> **Directions for this task**
Give the data back exactly. Leave out any images.

> **Available data**
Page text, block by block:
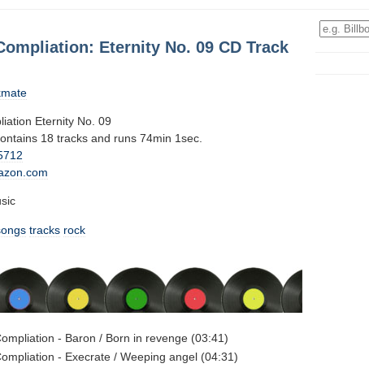
Eternity No. 09 CD Track
Eternity No. 09
18 tracks and runs 74min 1sec.
tracks rock
- Baron / Born in revenge (03:41)
- Execrate / Weeping angel (04:31)
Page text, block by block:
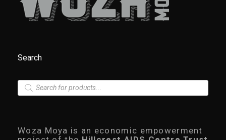
Search
P
c
t
Woza Moya is an economic empowerment
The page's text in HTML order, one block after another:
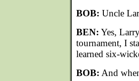
BOB: Uncle
BEN: Yes,
tournament, I
learned six-
BOB: And
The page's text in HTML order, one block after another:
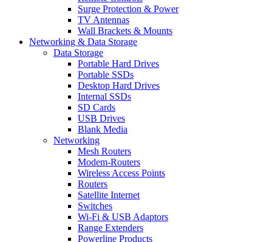
Surge Protection & Power
TV Antennas
Wall Brackets & Mounts
Networking & Data Storage
Data Storage
Portable Hard Drives
Portable SSDs
Desktop Hard Drives
Internal SSDs
SD Cards
USB Drives
Blank Media
Networking
Mesh Routers
Modem-Routers
Wireless Access Points
Routers
Satellite Internet
Switches
Wi-Fi & USB Adaptors
Range Extenders
Powerline Products
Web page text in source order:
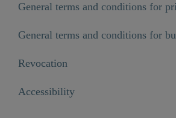
General terms and conditions for
General terms and conditions for
Revocation
Accessibility
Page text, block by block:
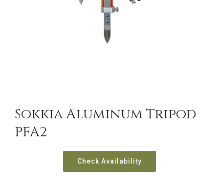
Sokkia Aluminum Tripod
PFA2
Check Availability
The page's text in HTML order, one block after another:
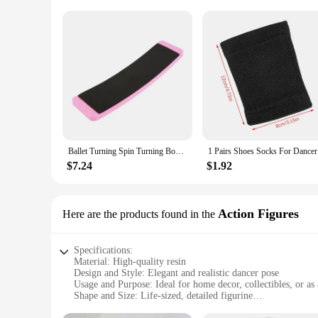
Ballet Turning Spin Turning Board For Dancers Sturdy Dance Board Figure Skating Swing Turn Faste Pirouette Rhythmic Gymnastics
$7.24 $1.92
Here are the products found in the Action Figures
Specifications:
Material: High-quality resin
Design and Style: Elegant and realistic dancer pose
Usage and Purpose: Ideal for home decor, collectibles, or
Shape and Size: Life-sized, detailed figurine
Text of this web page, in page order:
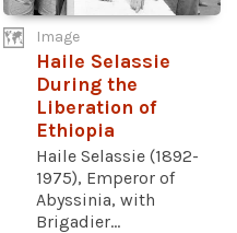
Image
Haile Selassie
During the
Liberation of
Ethiopia
Haile Selassie (1892-
1975), Emperor of
Abyssinia, with
Brigadier...
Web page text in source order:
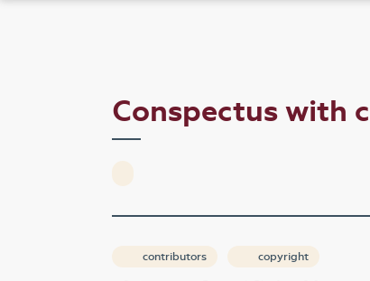
Conspectus with
contributors copyright
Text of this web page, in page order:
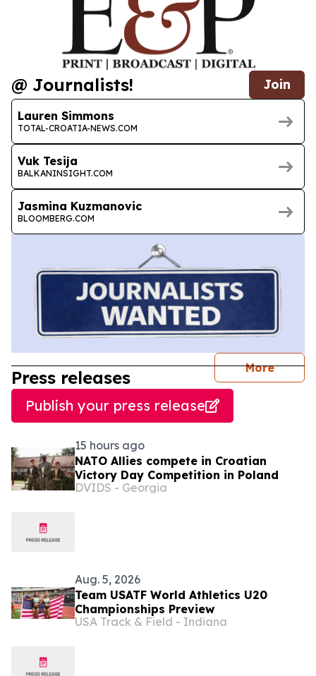
@ Journalists! Join
Lauren Simmons
TOTAL-CROATIA-NEWS.COM
Vuk Tesija
BALKANINSIGHT.COM
Jasmina Kuzmanovic
BLOOMBERG.COM
More
Press releases
Publish your press release
15 hours ago
NATO Allies compete in Croatian
Victory Day Competition in Poland
DVIDS - Georgia
Aug. 5, 2026
Team USATF World Athletics U20
Championships Preview
USA Track & Field - Indiana
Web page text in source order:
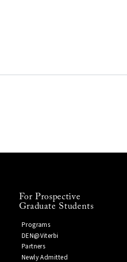
For Prospective
Graduate Students
Programs
DEN@Viterbi
Partners
Newly Admitted
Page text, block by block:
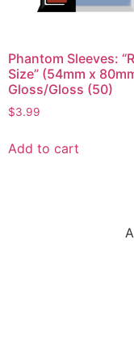
Phantom Sleeves:
Size” (54mm x
Gloss/Gloss (50)
$3.99
Add to cart
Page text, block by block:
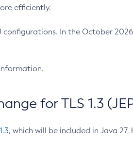
efficiently.
configurations. In the October
for TLS 1.3
, which will be included in Java
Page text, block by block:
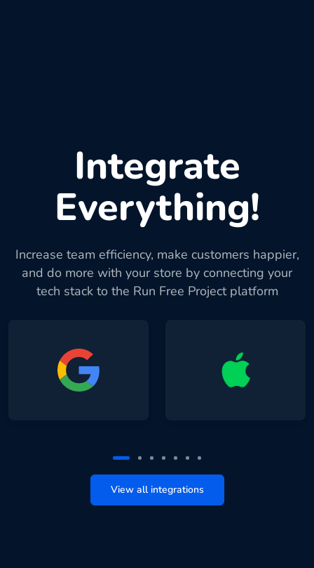
Integrate
Everything!
Increase team efficiency, make customers happier,
and do more with your store by connecting your
tech stack to the Run Free Project platform
View all integrations
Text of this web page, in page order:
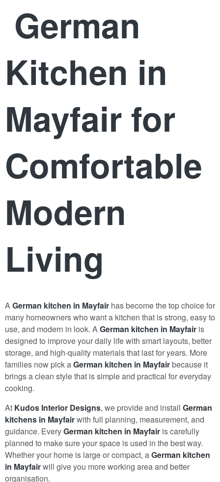
German
Kitchen in
Mayfair for
Comfortable
Modern
Living
AGerman kitchen in Mayfair has become the top choice for
many homeowners who want a kitchen that is strong, easy to
use, and modern in look. AGerman kitchen in Mayfair is
designed to improve your daily life with smart layouts, better
storage, and high-quality materials that last for years. More
families now pick aGerman kitchen in Mayfairbecause it
brings a clean style that is simple and practical for everyday
cooking.
At Kudos Interior Designs, we provide and install German
kitchens in Mayfairwith full planning, measurement, and
guidance. EveryGerman kitchen in Mayfair is carefully
planned to make sure your space is used in the best way.
Whether your home is large or compact, aGerman kitchen
in Mayfairwill give you more working area and better
organisation.
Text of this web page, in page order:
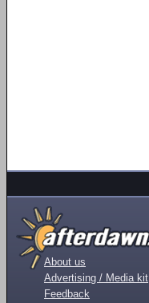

> **Answer space**
Page text, block by block:
Eternity No. 09 CD Track
Eternity No. 09
18 tracks and runs 74min 1sec.
tracks rock
- Baron / Born in revenge (03:41)
- Execrate / Weeping angel (04:31)
Page text, block by block:
Search
P
c
t
Woza Moya is an economic empowerment
The page's text in HTML order, one block after another:
BOB: Uncle
BEN: Yes,
tournament, I
learned six-
BOB: And
The page's text in HTML order, one block after another:
Surge Protection & Power
TV Antennas
Wall Brackets & Mounts
Networking & Data Storage
Data Storage
Portable Hard Drives
Portable SSDs
Desktop Hard Drives
Internal SSDs
SD Cards
USB Drives
Blank Media
Networking
Mesh Routers
Modem-Routers
Wireless Access Points
Routers
Satellite Internet
Switches
Wi-Fi & USB Adaptors
Range Extenders
Powerline Products
Web page text in source order:
General terms and conditions for
General terms and conditions for
Revocation
Accessibility
Page text, block by block:
Sokkia Aluminum Tripod
PFA2
Check Availability
The page's text in HTML order, one block after another:
Ballet Turning Spin Turning Board For Dancers Sturdy Dance Board Figure Skating Swing Turn Faste Pirouette Rhythmic Gymnastics
$7.24 $1.92
Here are the products found in the Action Figures
Specifications:
Material: High-quality resin
Design and Style: Elegant and realistic dancer pose
Usage and Purpose: Ideal for home decor, collectibles, or
Shape and Size: Life-sized, detailed figurine
Text of this web page, in page order:
Image
Haile Selassie
During the
Liberation of
Ethiopia
Haile Selassie (1892-
1975), Emperor of
Abyssinia, with
Brigadier...
Web page text in source order:
Conspectus with
contributors copyright
Text of this web page, in page order:
@ Journalists! Join
Lauren Simmons
TOTAL-CROATIA-NEWS.COM
Vuk Tesija
BALKANINSIGHT.COM
Jasmina Kuzmanovic
BLOOMBERG.COM
More
Press releases
Publish your press release
15 hours ago
NATO Allies compete in Croatian
Victory Day Competition in Poland
DVIDS - Georgia
Aug. 5, 2026
Team USATF World Athletics U20
Championships Preview
USA Track & Field - Indiana
Web page text in source order:
For Prospective
Graduate Students
Programs
DEN@Viterbi
Partners
Newly Admitted
Page text, block by block:
Phantom Sleeves:
Size” (54mm x
Gloss/Gloss (50)
$3.99
Add to cart
Page text, block by block:
efficiently.
configurations. In the October
for TLS 1.3
, which will be included in Java
Page text, block by block:
Integrate
Everything!
Increase team efficiency, make customers happier,
and do more with your store by connecting your
tech stack to the Run Free Project platform
View all integrations
Text of this web page, in page order:
German
Kitchen in
Mayfair for
Comfortable
Modern
Living
AGerman kitchen in Mayfair has become the top choice for
many homeowners who want a kitchen that is strong, easy to
use, and modern in look. AGerman kitchen in Mayfair is
designed to improve your daily life with smart layouts, better
storage, and high-quality materials that last for years. More
families now pick aGerman kitchen in Mayfairbecause it
brings a clean style that is simple and practical for everyday
cooking.
At Kudos Interior Designs, we provide and install German
kitchens in Mayfairwith full planning, measurement, and
guidance. EveryGerman kitchen in Mayfair is carefully
planned to make sure your space is used in the best way.
Whether your home is large or compact, aGerman kitchen
in Mayfairwill give you more working area and better
organisation.
Text of this web page, in page order:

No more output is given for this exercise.